旷野寂寥,风声肃杀。谢廷玉端坐于踏月骓背上,眸光沉静地注视着前方逐渐逼
近的北秦军阵。
北秦素以铁骑称雄,慕容谒此番带来的皆是精锐骑兵。谢廷玉亦亲率北府军中最骁勇的飞骑营前来应战。
她俯身轻抚座下略焦躁喷息的战马,骤然扬声道:“北府军听令!斩敌将首级者,赏千户!临阵怯战后退者,立斩不赦!”

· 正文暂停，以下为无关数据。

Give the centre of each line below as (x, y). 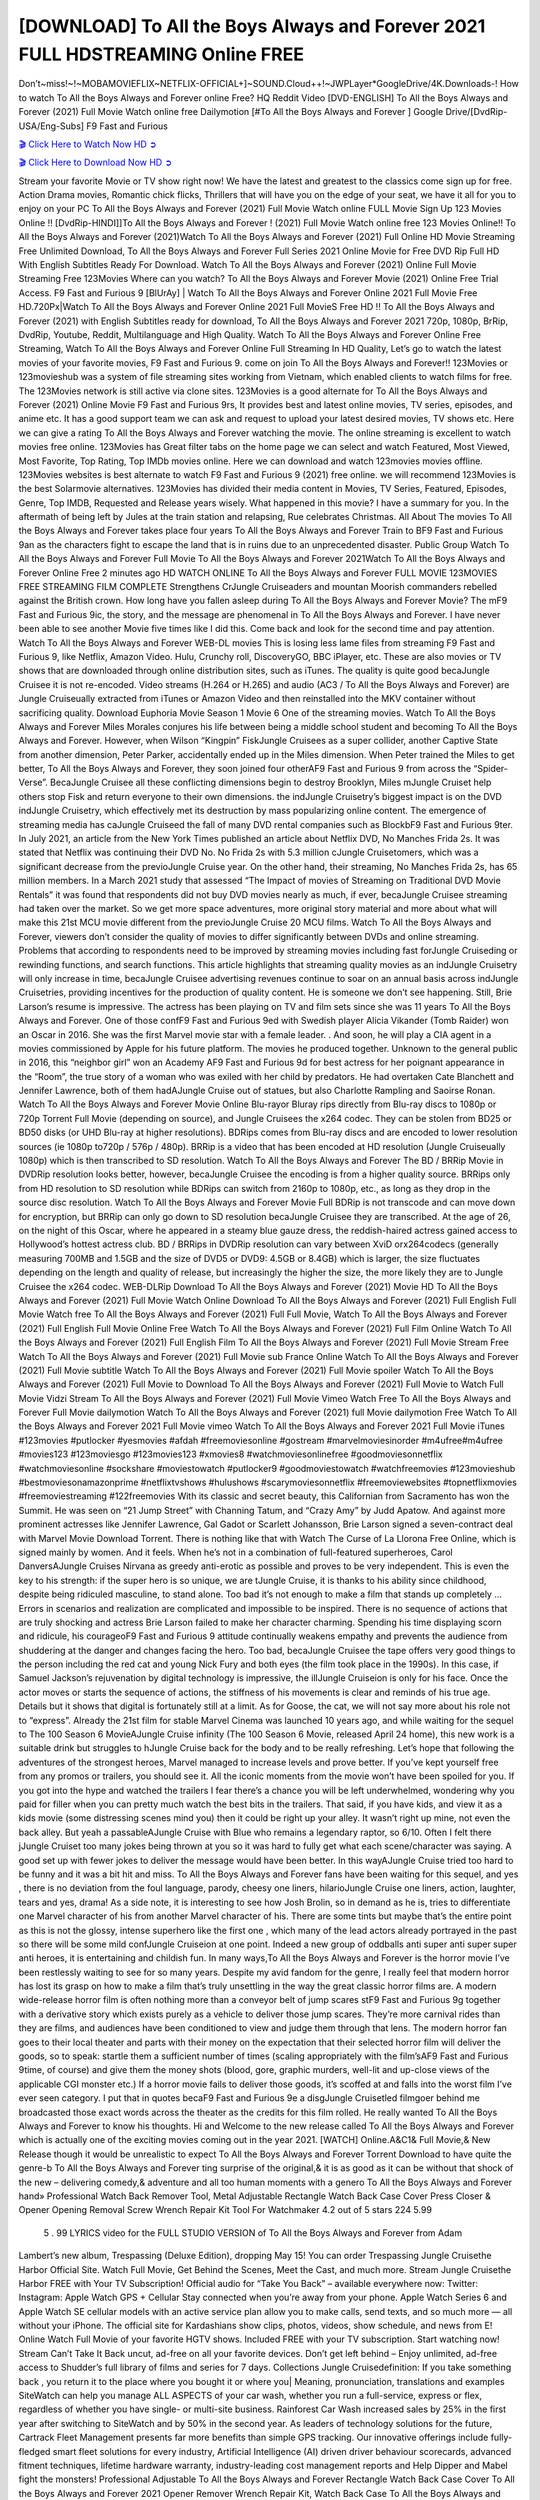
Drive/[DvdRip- (476, 112)
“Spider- (491, 769)
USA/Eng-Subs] (51, 126)
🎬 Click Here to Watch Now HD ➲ (87, 144)
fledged (34, 2451)
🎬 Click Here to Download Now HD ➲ (95, 162)
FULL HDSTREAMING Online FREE (161, 54)

指挥戎车之上,旗手闻声挥动令旗,高声传令:“全军——出击!”
刹那间,两军如赤黑双蛟轰然相撞,绞杀在一处。
嘶吼声、战马哀鸣、兵刃交击之声震耳欲聋,血肉横飞,天地失色。
谢廷玉反手抽出腰间横刀,如一道黑色闪电直刺敌阵,迎面撞上一名北秦副将。她俯身避开数道劈砍,眼见又有几人合围而来,当即旋身挥斩,刀光过处,封喉见血。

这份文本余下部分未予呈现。